Why don't UTF8Views conform to RangeReplaceableCollection?

stephencelis · November 3, 2020, 4:21pm

String, Substring, and UnicodeScalarView conform to RangeReplaceableCollection, so is there a reason why their associated UTF8View and UTF16Views don't as well? Couldn't it be helpful for working with a string's underlying representation in a performant way? Or is there a "better" way to modify a string's bytes?

If this conformance does seems like a good addition, what is the path forward? Swift Evolution pitch?

jayton · November 3, 2020, 4:54pm

Because they don’t conform to MutableCollection. :-)
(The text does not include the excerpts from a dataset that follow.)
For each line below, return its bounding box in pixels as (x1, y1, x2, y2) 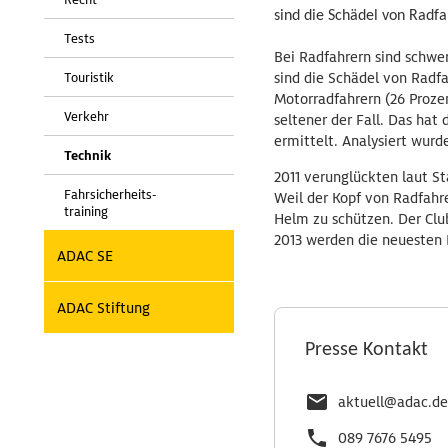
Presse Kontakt (305, 340, 428, 360)
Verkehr (64, 108, 109, 125)
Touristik (64, 69, 114, 86)
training (64, 203, 108, 220)
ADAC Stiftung (57, 299, 150, 317)
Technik (64, 147, 111, 164)
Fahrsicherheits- (64, 186, 156, 203)
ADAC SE (57, 247, 113, 265)
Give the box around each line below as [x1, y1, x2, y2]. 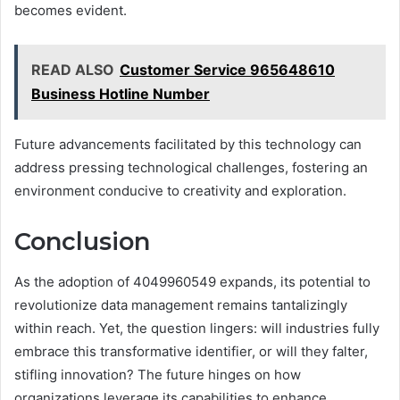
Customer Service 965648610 [120, 61, 335, 79]
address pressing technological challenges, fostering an [14, 159, 368, 177]
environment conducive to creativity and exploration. [14, 182, 346, 200]
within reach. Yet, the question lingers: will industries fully [14, 319, 379, 337]
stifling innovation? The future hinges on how [14, 365, 301, 383]
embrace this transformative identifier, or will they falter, [14, 342, 368, 360]
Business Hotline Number [31, 85, 210, 104]
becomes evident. [14, 2, 127, 20]
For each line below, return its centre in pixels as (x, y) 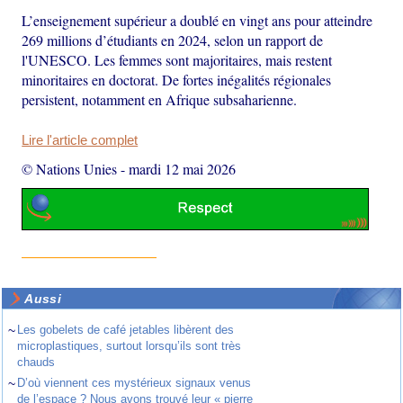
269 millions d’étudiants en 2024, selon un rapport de (173, 40)
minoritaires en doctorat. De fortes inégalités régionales (177, 79)
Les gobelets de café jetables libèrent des (126, 330)
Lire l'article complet (80, 140)
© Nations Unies (70, 168)
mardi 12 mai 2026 (183, 168)
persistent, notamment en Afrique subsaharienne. (160, 99)
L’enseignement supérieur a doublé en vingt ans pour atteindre (197, 20)
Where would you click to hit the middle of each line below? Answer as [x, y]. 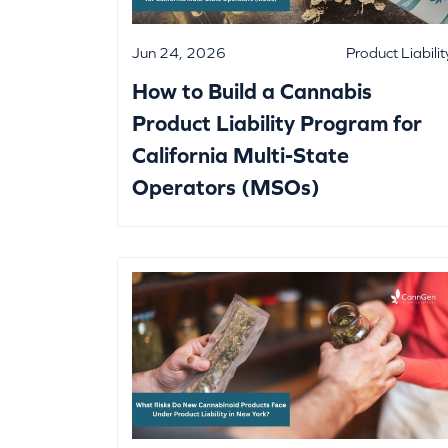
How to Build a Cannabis [252, 92]
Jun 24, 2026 [179, 53]
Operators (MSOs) [226, 188]
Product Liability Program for [277, 124]
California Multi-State [240, 156]
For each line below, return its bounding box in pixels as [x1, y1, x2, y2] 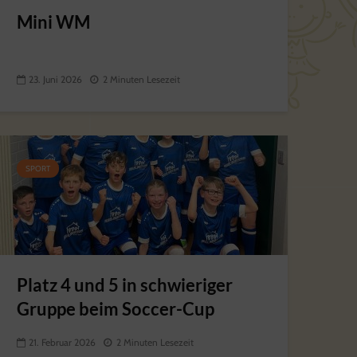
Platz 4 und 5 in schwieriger [17, 274, 233, 296]
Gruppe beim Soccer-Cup [17, 298, 214, 320]
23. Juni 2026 [29, 73, 82, 86]
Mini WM [17, 11, 90, 33]
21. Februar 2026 [29, 336, 96, 349]
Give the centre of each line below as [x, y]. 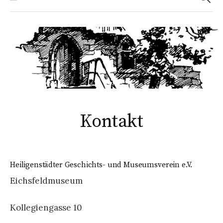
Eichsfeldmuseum [46, 180]
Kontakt [111, 122]
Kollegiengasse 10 [46, 208]
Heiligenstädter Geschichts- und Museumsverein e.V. [101, 165]
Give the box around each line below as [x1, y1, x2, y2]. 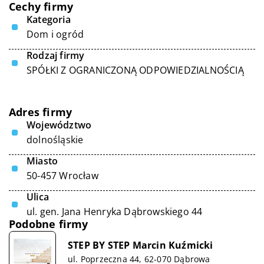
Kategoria [27, 13, 71, 26]
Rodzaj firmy [27, 49, 85, 62]
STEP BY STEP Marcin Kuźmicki [68, 238, 213, 252]
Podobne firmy [9, 217, 88, 231]
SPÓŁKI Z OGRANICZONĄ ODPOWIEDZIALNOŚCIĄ [27, 64, 244, 77]
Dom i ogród [27, 28, 84, 41]
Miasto [27, 154, 58, 167]
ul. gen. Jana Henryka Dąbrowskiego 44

The views on a string are direct views on the string’s storage, and in the case of UnicodeScalarView can be used to mutate the string:

var str = "😮😨"
str.unicodeScalars.replaceSubrange(...str.startIndex, with: [UnicodeScalar(0xff)])
str // ÿ😨

This is safe because it maintains String’s core invariant, that it’s a sequence of Unicode scalars. If we did the same with UTF-8, it would be possible to break the string:

var str = "😮😨" // UTF-8: [f0 9f 98 ae f0 9f 98 a8]
str.utf8.replaceSubrange(...str.startIndex, with: [0xff])
str // Invalid UTF-8: [ff 9f 98 ae f0 9f 98 a8]

stephencelis · November 3, 2020, 5:04pm

Ah, so this design decision is based on the fact that UTF8Views should be safe to traverse but are not safe to modify? Is there any reasoning behind the ability to create broken strings using String.init(decoding:as:)?

Regardless, is there a recommended way to "unsafely" modify a string's bytes in a performant way (avoiding copies and having the speed of random access)?

xwu · November 3, 2020, 5:13pm

There’s withUTF8:

https://developer.apple.com/documentation/swift/string/3201135-withutf8

Note that not all strings have a mutable backing UTF-8 storage, so you can’t avoid the possibility of copying in those circumstances if your intention is to mutate, but this API is guaranteed to avoid unnecessary copies.

Lantua · November 3, 2020, 5:27pm

You can also use isContiguousUTF8 to manually check if the string is already utf-8, and use makeContiguousUTF8 to forcefully convert it to utf-8 for later consumption.

scanon · November 3, 2020, 6:28pm

Also, note that it is not currently possible to conform an existing type to an existing protocol while maintaining ABI stability, so this isn't a change we could make with the existing language support for availability.

Michael_Ilseman · November 3, 2020, 6:41pm

RangeReplaceableCollection unfortunately does not support situations where the collection can temporarily be in an invalid state before an eventual validation. RRC conformance would add append(_:UInt8) to the UTF8View, and validation would convert this to U+FFFD for every byte of a multi-byte scalar. An alternative approach could be something like a closure (or coroutine) that allows you to append bytes and only does the error correction at the very end.

I wrote much more about this here: String Mutations

Karl · November 3, 2020, 11:27pm

You shouldn’t be able to create a “broken string”. That particular initializer replaces invalid UTF8 sequences/code-points with the Unicode replacement character.

If you are able to create a broken string through that initializer, I think that would be a bug.

That gives you an immutable buffer. However, the function itself is mutating as it may copy the String’s contents to a new backing store. You should never mutate the String’s content via the provided pointer. Just in case that wasn’t clear to everyone.

xwu · November 3, 2020, 11:38pm

Ah, yes, the ask was to mutate the bytes. My bad.